Print only the lines below from the one with "For each line" to the one with "Dane na temat", both included, exactly as they stand. Leave pictures out.

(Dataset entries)
----------------

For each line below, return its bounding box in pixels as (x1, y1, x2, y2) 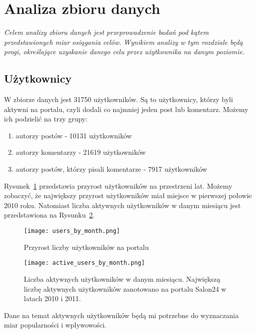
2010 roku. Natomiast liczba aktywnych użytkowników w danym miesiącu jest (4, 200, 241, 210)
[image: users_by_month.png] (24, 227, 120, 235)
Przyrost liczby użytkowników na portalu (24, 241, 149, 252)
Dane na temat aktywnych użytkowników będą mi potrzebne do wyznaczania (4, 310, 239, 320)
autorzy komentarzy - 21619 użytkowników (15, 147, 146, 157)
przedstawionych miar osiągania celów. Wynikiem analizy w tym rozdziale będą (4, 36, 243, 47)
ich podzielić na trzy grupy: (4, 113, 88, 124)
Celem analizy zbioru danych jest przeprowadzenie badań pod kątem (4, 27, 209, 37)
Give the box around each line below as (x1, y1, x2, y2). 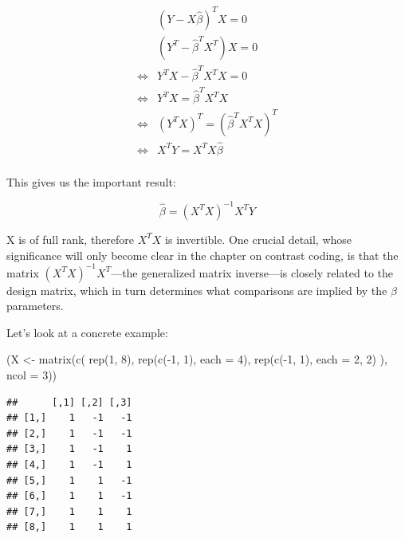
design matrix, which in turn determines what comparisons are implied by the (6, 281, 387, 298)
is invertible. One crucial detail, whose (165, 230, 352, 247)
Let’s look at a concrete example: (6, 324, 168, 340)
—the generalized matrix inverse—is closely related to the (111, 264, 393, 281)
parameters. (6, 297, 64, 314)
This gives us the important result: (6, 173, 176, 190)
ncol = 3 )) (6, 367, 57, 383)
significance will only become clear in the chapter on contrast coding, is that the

----------------

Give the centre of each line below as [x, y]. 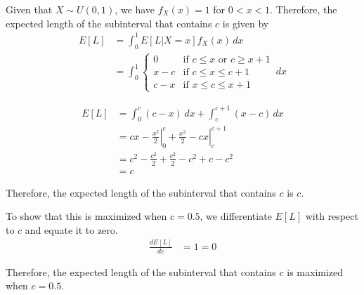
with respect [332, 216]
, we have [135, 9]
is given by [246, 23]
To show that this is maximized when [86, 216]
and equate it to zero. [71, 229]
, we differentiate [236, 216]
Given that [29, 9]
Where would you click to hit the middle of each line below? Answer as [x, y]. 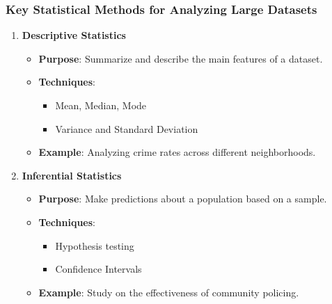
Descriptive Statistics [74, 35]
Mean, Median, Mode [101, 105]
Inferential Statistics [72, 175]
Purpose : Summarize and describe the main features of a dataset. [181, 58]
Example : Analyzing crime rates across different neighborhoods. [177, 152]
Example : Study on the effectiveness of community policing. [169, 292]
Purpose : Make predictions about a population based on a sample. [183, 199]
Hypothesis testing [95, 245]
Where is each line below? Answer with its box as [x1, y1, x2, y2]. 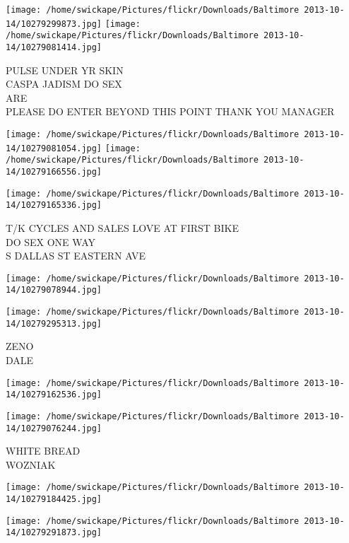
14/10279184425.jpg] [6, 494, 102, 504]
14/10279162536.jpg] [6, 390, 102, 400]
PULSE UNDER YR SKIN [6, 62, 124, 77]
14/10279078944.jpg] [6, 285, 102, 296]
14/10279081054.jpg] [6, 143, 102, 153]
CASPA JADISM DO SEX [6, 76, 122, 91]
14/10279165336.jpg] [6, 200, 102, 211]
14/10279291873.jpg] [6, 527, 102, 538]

----------------

### Solution for this task
For each line below, return its bounding box in pixels as (x1, y1, x2, y2) 
2010 roku. Natomiast liczba aktywnych użytkowników w danym miesiącu jest (4, 200, 241, 210)
[image: users_by_month.png] (24, 227, 120, 235)
Przyrost liczby użytkowników na portalu (24, 241, 149, 252)
Dane na temat aktywnych użytkowników będą mi potrzebne do wyznaczania (4, 310, 239, 320)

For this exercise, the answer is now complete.